KPU Kebumen Ikuti Rapat Koordinasi Untuk Perkuat Zona Integritas Menuju WBK/WBBM

KEBUMEN – Komisi Pemilihan Umum (KPU) Kabupaten Kebumen mengikuti Rapat Koordinasi Pembangunan dan Evaluasi Zona Integritas (ZI) menuju Wilayah Bebas dari Korupsi (WBK) dan Wilayah Birokrasi Bersih dan Melayani (WBBM) serta persiapan penilaian pembangunan ZI Tahun 2026 di lingkungan KPU, di Ruang Rapat, Senin (18/5). Kegiatan ini diselenggarakan oleh Komisi Pemilihan Umum Republik Indonesia secara luring dan daring.

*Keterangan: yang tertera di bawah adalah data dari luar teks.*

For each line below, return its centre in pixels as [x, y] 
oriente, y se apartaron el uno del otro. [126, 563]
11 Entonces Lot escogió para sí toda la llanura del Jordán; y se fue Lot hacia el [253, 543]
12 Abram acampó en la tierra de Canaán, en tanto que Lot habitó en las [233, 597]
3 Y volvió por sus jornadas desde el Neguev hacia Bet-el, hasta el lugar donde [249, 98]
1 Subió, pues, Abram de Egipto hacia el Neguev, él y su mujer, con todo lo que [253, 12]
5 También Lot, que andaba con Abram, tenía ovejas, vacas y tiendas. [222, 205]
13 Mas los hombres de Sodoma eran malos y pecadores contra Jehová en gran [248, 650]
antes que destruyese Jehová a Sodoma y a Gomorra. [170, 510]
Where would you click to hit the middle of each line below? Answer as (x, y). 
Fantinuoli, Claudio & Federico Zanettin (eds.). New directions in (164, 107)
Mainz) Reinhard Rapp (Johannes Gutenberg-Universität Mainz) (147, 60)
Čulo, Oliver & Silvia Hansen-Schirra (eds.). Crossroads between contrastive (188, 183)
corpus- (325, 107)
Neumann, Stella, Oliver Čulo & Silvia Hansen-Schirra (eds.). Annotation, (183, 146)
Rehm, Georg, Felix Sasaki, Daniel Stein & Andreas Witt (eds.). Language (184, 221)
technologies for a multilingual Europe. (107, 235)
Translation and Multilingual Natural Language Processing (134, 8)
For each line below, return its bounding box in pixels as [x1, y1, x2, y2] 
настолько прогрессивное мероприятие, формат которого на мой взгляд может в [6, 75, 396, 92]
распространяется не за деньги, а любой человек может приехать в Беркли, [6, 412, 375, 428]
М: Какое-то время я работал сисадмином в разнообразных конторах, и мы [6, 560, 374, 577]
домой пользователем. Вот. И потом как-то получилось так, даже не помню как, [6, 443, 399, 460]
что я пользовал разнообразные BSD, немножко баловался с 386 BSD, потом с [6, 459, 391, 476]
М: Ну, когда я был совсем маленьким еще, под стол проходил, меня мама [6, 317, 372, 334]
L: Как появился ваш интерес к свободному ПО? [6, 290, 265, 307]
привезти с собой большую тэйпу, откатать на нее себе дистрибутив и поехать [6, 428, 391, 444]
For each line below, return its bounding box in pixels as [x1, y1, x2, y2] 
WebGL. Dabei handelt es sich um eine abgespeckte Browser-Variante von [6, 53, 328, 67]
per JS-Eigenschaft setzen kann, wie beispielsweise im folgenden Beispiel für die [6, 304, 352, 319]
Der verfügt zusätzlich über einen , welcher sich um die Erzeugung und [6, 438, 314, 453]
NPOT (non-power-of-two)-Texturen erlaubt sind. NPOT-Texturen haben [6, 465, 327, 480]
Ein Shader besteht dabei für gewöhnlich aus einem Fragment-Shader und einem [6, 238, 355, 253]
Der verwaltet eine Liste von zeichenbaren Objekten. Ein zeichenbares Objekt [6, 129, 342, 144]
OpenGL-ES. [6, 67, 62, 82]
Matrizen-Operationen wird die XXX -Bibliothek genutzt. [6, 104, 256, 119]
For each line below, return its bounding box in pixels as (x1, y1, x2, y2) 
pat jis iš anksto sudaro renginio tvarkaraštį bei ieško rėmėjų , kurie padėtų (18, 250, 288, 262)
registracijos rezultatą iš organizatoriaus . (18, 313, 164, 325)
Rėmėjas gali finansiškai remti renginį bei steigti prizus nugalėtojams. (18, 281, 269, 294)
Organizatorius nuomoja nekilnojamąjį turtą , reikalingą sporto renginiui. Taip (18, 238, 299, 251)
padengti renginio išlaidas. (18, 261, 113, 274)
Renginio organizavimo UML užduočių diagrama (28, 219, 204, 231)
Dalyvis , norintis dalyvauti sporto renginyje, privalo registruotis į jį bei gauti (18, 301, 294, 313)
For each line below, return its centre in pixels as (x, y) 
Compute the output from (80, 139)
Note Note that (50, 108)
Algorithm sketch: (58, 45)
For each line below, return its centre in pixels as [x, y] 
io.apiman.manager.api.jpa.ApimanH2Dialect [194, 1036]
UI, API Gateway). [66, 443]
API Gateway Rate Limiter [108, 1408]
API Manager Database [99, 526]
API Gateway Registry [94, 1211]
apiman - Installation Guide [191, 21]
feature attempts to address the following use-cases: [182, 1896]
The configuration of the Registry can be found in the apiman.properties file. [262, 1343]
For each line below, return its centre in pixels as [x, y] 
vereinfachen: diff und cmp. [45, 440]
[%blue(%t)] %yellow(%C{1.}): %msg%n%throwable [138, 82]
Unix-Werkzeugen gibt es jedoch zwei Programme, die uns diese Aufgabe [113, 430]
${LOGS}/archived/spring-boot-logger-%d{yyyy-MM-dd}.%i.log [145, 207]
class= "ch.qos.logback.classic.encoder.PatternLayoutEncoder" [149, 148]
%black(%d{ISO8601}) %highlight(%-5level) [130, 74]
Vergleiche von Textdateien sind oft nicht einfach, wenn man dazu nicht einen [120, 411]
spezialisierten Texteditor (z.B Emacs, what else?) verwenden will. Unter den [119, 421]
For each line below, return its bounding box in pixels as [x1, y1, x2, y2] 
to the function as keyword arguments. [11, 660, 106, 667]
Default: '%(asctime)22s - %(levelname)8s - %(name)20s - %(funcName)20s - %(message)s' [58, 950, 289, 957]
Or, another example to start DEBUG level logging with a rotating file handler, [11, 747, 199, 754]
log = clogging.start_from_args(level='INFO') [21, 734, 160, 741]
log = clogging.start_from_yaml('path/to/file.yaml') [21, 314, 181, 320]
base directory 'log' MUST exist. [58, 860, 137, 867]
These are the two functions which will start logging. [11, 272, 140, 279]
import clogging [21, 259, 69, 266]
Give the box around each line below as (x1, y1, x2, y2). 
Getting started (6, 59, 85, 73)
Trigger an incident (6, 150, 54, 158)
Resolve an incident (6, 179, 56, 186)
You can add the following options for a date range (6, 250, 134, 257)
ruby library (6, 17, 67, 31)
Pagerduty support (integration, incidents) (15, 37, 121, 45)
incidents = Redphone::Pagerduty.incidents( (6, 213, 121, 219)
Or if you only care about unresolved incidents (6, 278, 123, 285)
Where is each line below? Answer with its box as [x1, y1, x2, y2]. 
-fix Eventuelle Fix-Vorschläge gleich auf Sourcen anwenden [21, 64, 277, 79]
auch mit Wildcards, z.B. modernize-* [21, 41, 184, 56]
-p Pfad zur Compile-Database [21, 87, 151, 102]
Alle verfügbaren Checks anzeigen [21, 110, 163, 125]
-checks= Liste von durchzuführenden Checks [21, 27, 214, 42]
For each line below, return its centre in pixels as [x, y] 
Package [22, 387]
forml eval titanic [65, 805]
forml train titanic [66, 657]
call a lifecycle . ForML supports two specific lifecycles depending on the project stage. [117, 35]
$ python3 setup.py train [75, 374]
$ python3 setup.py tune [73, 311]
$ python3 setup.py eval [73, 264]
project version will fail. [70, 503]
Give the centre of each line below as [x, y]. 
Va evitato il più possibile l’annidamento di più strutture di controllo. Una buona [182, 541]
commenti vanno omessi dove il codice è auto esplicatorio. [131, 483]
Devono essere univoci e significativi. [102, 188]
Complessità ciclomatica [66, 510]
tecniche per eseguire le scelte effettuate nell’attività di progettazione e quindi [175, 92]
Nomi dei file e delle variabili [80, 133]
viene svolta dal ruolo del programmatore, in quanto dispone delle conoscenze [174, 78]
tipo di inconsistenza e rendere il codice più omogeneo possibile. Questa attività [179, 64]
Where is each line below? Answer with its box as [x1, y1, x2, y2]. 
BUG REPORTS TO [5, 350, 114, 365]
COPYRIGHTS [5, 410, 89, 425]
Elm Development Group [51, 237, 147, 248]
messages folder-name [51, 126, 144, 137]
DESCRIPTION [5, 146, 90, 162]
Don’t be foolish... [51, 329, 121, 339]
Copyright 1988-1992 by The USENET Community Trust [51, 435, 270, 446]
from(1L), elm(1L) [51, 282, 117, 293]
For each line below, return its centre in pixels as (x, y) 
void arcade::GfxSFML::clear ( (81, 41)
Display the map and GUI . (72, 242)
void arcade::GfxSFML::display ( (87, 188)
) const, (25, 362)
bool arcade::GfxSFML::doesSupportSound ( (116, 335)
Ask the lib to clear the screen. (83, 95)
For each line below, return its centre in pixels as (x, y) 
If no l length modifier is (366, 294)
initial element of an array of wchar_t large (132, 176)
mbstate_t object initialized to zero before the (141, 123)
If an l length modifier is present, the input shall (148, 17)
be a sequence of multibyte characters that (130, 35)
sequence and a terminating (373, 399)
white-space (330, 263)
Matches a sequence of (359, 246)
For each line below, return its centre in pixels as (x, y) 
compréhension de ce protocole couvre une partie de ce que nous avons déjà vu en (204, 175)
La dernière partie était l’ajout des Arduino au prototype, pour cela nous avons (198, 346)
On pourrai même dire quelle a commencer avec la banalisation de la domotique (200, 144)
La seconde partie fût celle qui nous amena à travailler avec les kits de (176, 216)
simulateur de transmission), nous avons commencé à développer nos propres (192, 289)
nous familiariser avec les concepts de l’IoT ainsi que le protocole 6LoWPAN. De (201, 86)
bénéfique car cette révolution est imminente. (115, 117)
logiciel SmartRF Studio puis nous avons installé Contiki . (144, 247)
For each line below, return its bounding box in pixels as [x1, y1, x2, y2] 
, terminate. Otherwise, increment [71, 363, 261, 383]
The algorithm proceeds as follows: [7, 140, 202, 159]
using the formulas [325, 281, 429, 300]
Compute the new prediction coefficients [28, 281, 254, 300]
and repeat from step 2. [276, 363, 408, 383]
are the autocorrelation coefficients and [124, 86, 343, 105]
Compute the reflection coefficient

Kegiatan diikuti oleh Ketua dan Anggota, Sekretaris, Kepala Subbagian, serta staf Teknis Penyelenggaraan Pemilu dan Hukum (TPPH) KPU Kabupaten Kebumen.

Rapat koordinasi dibuka oleh Ketua Divisi Hukum dan Pengawasan KPU RI, Iffa Rosita. Dalam arahannya, ia menyampaikan bahwa kegiatan ini merupakan bagian dari upaya membangun Zona Integritas menuju WBK/WBBM. Ia menegaskan bahwa pembangunan ZI tidak hanya sebatas pengawasan, tetapi juga membutuhkan penguatan peran KPU Provinsi sebagai perpanjangan fungsi pengawasan kepada KPU Kabupaten/Kota.

Lebih lanjut, ia menekankan pentingnya pelaksanaan enam area pengungkit, yakni manajemen perubahan, penataan tata laksana, penataan sistem manajemen SDM aparatur, penguatan akuntabilitas kinerja, penguatan pengawasan, serta peningkatan kualitas pelayanan publik. Melalui pembangunan ZI, diharapkan tindak lanjut pengawasan dapat dilakukan secara tepat waktu serta mampu meminimalisir potensi benturan kepentingan.

Hadir sebagai narasumber, Arif Widodo dari Kementerian PANRB yang menyampaikan materi terkait pembangunan dan evaluasi Zona Integritas di lingkungan KPU. Ia menguraikan empat titik kritis dalam pembangunan dan keberlanjutan ZI, yaitu kritik ekosistem, kritik substansi, kritik orientasi, dan kritik durabilitas.

Selain itu, ia juga menjelaskan mekanisme pembangunan ZI menuju WBK/WBBM yang meliputi pencanangan Zona Integritas, penetapan unit kerja, pembangunan unit kerja, serta implementasi program. Dalam sesi lanjutan, disampaikan pula strategi taktis meraih WBK/WBBM.

Kegiatan diakhiri dengan sesi diskusi interaktif antara peserta dan narasumber yang membahas berbagai tantangan serta strategi dalam pembangunan Zona Integritas di lingkungan KPU. Melalui diskusi tersebut, diharapkan dapat memperkuat pemahaman dan komitmen seluruh jajaran dalam mewujudkan tata kelola pemerintahan yang bersih, akuntabel, dan berorientasi pada pelayanan publik.